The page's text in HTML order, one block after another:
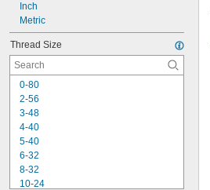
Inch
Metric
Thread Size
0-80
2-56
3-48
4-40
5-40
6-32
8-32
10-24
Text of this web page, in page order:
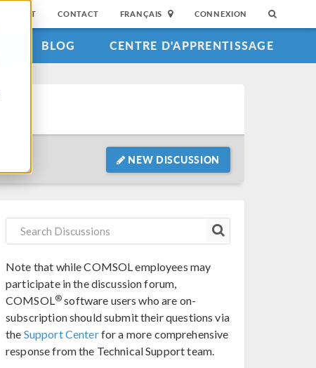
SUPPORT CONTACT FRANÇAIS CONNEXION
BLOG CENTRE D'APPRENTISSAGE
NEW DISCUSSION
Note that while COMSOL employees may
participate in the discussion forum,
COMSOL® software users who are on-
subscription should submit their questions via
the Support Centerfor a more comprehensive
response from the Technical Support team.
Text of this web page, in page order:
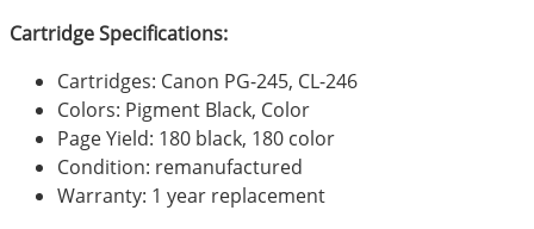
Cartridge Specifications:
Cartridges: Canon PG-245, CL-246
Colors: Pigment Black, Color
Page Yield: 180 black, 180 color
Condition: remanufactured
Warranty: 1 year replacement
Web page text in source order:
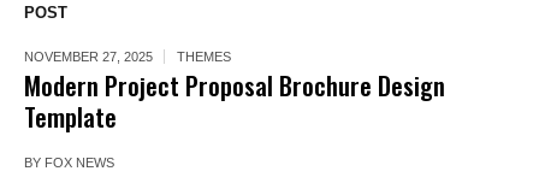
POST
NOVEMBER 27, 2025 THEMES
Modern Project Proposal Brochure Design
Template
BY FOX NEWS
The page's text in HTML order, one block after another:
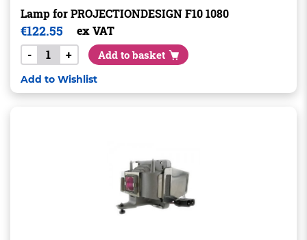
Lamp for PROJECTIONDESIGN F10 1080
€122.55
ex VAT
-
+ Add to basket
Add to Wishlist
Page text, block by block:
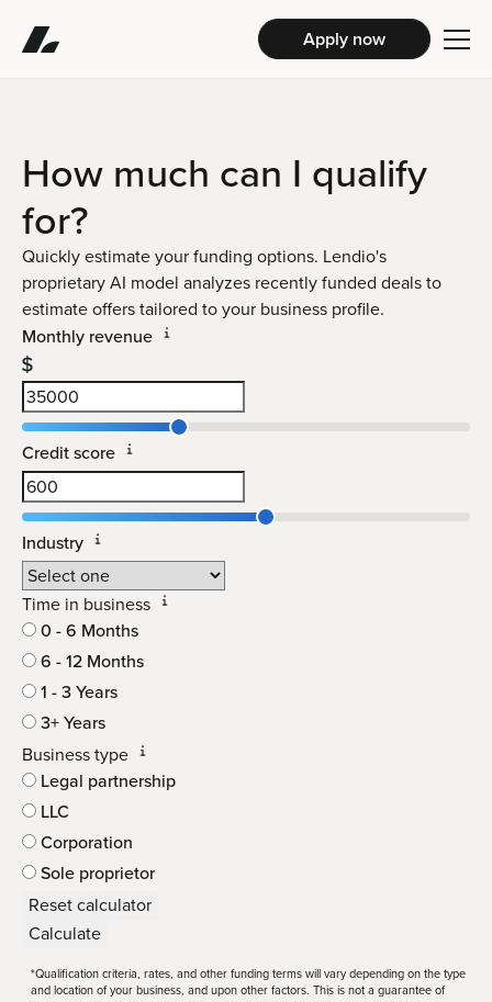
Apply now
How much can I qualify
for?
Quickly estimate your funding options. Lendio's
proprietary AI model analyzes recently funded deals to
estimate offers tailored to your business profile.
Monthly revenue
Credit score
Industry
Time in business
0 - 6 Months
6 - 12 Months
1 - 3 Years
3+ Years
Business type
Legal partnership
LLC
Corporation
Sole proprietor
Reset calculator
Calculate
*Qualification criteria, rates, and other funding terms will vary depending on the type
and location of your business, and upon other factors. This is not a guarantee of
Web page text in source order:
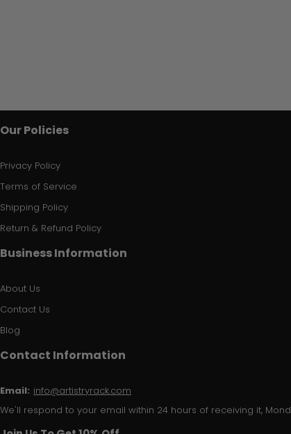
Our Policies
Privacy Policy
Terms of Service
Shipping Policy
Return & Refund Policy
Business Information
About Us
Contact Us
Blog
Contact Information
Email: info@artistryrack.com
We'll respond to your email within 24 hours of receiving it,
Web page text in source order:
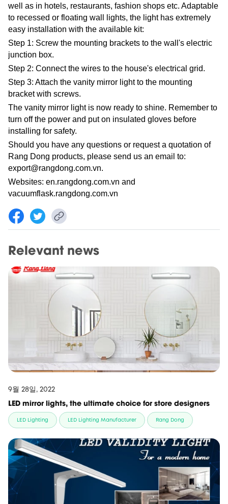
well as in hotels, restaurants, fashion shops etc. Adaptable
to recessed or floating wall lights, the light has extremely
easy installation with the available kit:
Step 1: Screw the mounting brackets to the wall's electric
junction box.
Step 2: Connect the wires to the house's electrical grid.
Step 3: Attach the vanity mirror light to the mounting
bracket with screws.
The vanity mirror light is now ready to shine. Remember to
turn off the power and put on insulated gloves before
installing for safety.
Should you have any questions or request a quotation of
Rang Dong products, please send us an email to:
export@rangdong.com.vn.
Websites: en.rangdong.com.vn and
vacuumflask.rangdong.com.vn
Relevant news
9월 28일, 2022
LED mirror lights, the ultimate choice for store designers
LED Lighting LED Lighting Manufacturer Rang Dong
◇ ◇ ◇ ◇
• _Problem requirements_:
Nothing but the line with "Should you have" and the lines after it, through the end of the material, should appear in the output, word for word.

• _Solution for this problem_:
Should you have any questions or request a quotation of
Rang Dong products, please send us an email to:
export@rangdong.com.vn.
Websites: en.rangdong.com.vn and
vacuumflask.rangdong.com.vn
Relevant news
9월 28일, 2022
LED mirror lights, the ultimate choice for store designers
LED Lighting LED Lighting Manufacturer Rang Dong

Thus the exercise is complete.